>>

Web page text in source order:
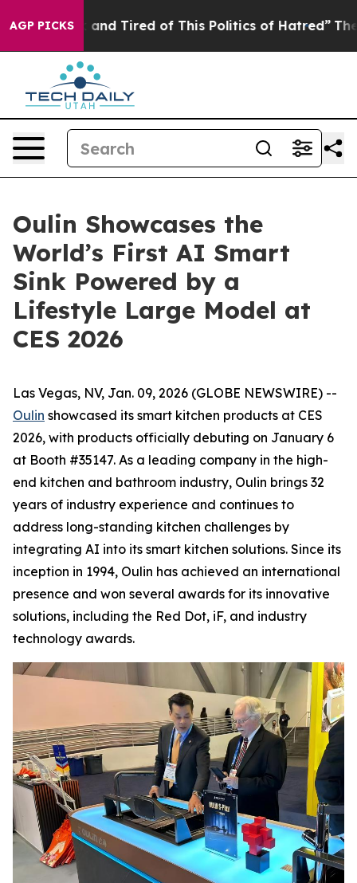
AGP PICKS
and Tired of This Politics of Hatred” The Story
Oulin Showcases the
World’s First AI Smart
Sink Powered by a
Lifestyle Large Model at
CES 2026
Las Vegas, NV, Jan. 09, 2026 (GLOBE NEWSWIRE) --
Oulin showcased its smart kitchen products at CES
2026, with products officially debuting on January 6
at Booth #35147. As a leading company in the high-
end kitchen and bathroom industry, Oulin brings 32
years of industry experience and continues to
address long-standing kitchen challenges by
integrating AI into its smart kitchen solutions. Since its
inception in 1994, Oulin has achieved an international
presence and won several awards for its innovative
solutions, including the Red Dot, iF, and industry
technology awards.
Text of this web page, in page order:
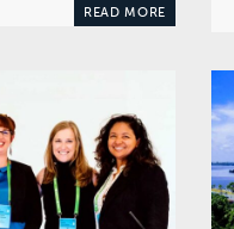
READ MORE
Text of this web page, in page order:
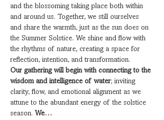
and the blossoming taking place both within
and around us. Together, we still ourselves
and share the warmth, just as the sun does on
the Summer Solstice. We shine and flow with
the rhythms of nature, creating a space for
reflection, intention, and transformation.
Our gathering will begin with connecting to the
wisdom and intelligence of water; inviting
clarity, flow, and emotional alignment as we
attune to the abundant energy of the solstice
season. We…
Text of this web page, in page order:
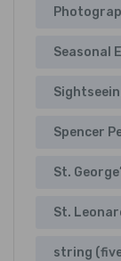
Seasonal
Spencer
St.
St.
string
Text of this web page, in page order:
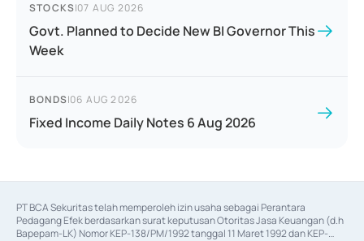
STOCKS|07 AUG 2026
Govt. Planned to Decide New BI Governor This
Week
BONDS|06 AUG 2026
Fixed Income Daily Notes 6 Aug 2026
PT BCA Sekuritas telah memperoleh izin usaha sebagai Perantara
Pedagang Efek berdasarkan surat keputusan Otoritas Jasa Keuangan (d.h
Bapepam-LK) Nomor KEP-138/PM/1992 tanggal 11 Maret 1992 dan KEP-
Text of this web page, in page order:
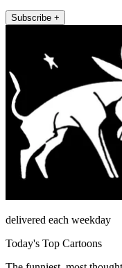
Subscribe +
delivered each weekday
Today's Top Cartoons
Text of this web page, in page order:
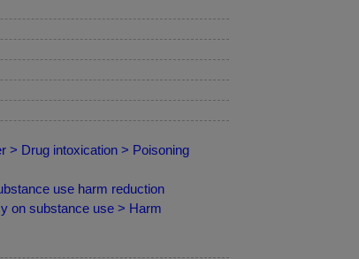
> Drug intoxication > Poisoning
use harm reduction
on substance use > Harm

<<

TASK PROMPT
Any picture in the data is to be skipped, while each line is returned exactly as written.

EXERCISE ANSWER
Web page text in source order:
AGP PICKS
and Tired of This Politics of Hatred” The Story
Oulin Showcases the
World’s First AI Smart
Sink Powered by a
Lifestyle Large Model at
CES 2026
Las Vegas, NV, Jan. 09, 2026 (GLOBE NEWSWIRE) --
Oulin showcased its smart kitchen products at CES
2026, with products officially debuting on January 6
at Booth #35147. As a leading company in the high-
end kitchen and bathroom industry, Oulin brings 32
years of industry experience and continues to
address long-standing kitchen challenges by
integrating AI into its smart kitchen solutions. Since its
inception in 1994, Oulin has achieved an international
presence and won several awards for its innovative
solutions, including the Red Dot, iF, and industry
technology awards.
Text of this web page, in page order:
READ MORE
Text of this web page, in page order:
and the blossoming taking place both within
and around us. Together, we still ourselves
and share the warmth, just as the sun does on
the Summer Solstice. We shine and flow with
the rhythms of nature, creating a space for
reflection, intention, and transformation.
Our gathering will begin with connecting to the
wisdom and intelligence of water; inviting
clarity, flow, and emotional alignment as we
attune to the abundant energy of the solstice
season. We…
Text of this web page, in page order:
Seasonal
Spencer
St.
St.
string
Text of this web page, in page order:
STOCKS|07 AUG 2026
Govt. Planned to Decide New BI Governor This
Week
BONDS|06 AUG 2026
Fixed Income Daily Notes 6 Aug 2026
PT BCA Sekuritas telah memperoleh izin usaha sebagai Perantara
Pedagang Efek berdasarkan surat keputusan Otoritas Jasa Keuangan (d.h
Bapepam-LK) Nomor KEP-138/PM/1992 tanggal 11 Maret 1992 dan KEP-
Text of this web page, in page order:
Subscribe +
delivered each weekday
Today's Top Cartoons
Text of this web page, in page order:
> Drug intoxication > Poisoning
use harm reduction
on substance use > Harm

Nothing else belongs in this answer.